• WORK INSTRUCTIONS: An exact transcription is needed of the lines below from the one with "For each line" through the one with "affect (Figure [fig:RUM_Seas]", with no other lines and no pictures.

• DATA FOR THE TASK:
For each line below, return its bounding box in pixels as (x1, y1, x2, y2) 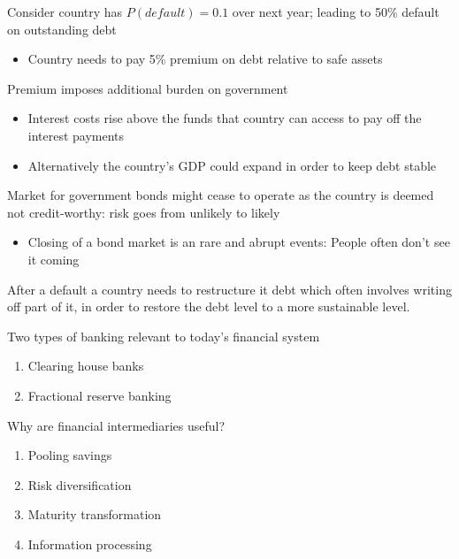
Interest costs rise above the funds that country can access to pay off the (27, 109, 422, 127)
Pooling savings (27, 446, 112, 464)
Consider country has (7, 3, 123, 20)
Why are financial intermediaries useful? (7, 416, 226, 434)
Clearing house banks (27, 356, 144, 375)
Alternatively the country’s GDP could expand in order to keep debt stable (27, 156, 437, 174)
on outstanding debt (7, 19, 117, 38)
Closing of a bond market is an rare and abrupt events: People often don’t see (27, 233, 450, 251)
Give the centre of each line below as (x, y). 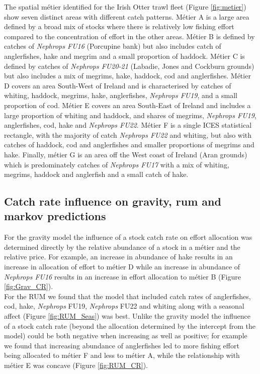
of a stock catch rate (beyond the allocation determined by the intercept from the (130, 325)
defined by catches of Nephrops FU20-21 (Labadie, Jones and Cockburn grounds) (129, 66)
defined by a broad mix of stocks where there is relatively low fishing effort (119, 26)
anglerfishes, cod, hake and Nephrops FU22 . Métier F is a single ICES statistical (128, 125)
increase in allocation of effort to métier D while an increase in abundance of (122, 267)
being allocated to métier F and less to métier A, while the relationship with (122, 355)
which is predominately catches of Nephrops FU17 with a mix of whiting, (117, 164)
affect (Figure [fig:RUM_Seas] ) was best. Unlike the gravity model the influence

---

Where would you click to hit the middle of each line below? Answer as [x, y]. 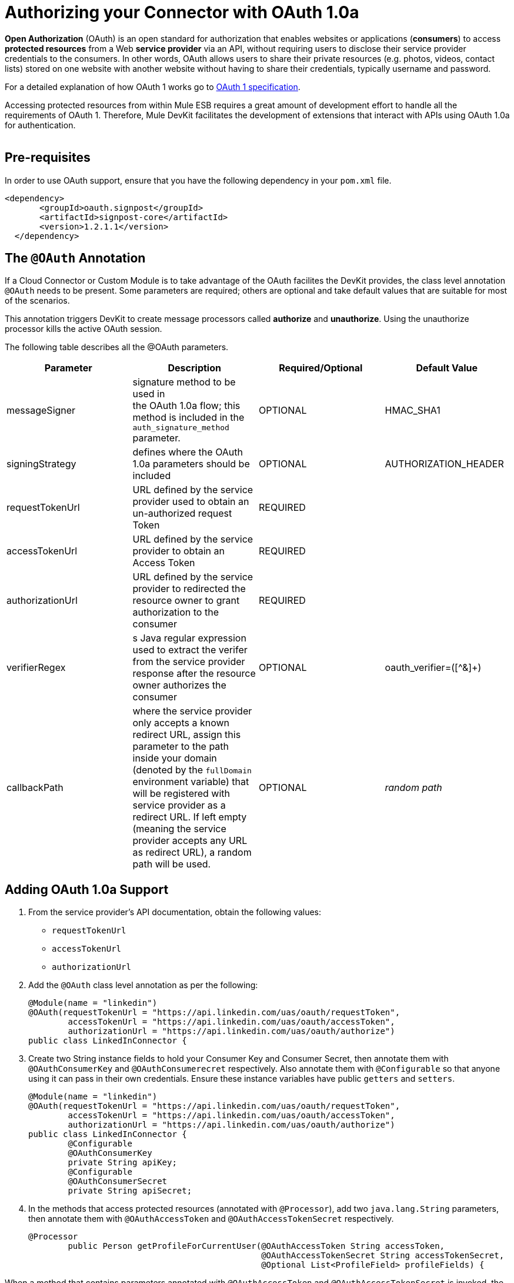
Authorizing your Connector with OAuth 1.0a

• OUTPUT OF THE TASK:
For each line below, return its bounding box in pixels as (x1, y1, x2, y2) 
Interest costs rise above the funds that country can access to pay off the (27, 109, 422, 127)
Pooling savings (27, 446, 112, 464)
Consider country has (7, 3, 123, 20)
Why are financial intermediaries useful? (7, 416, 226, 434)
Clearing house banks (27, 356, 144, 375)
Alternatively the country’s GDP could expand in order to keep debt stable (27, 156, 437, 174)
on outstanding debt (7, 19, 117, 38)
Closing of a bond market is an rare and abrupt events: People often don’t see (27, 233, 450, 251)
Give the centre of each line below as (x, y). 
of a stock catch rate (beyond the allocation determined by the intercept from the (130, 325)
defined by catches of Nephrops FU20-21 (Labadie, Jones and Cockburn grounds) (129, 66)
defined by a broad mix of stocks where there is relatively low fishing effort (119, 26)
anglerfishes, cod, hake and Nephrops FU22 . Métier F is a single ICES statistical (128, 125)
increase in allocation of effort to métier D while an increase in abundance of (122, 267)
being allocated to métier F and less to métier A, while the relationship with (122, 355)
which is predominately catches of Nephrops FU17 with a mix of whiting, (117, 164)
affect (Figure [fig:RUM_Seas] ) was best. Unlike the gravity model the influence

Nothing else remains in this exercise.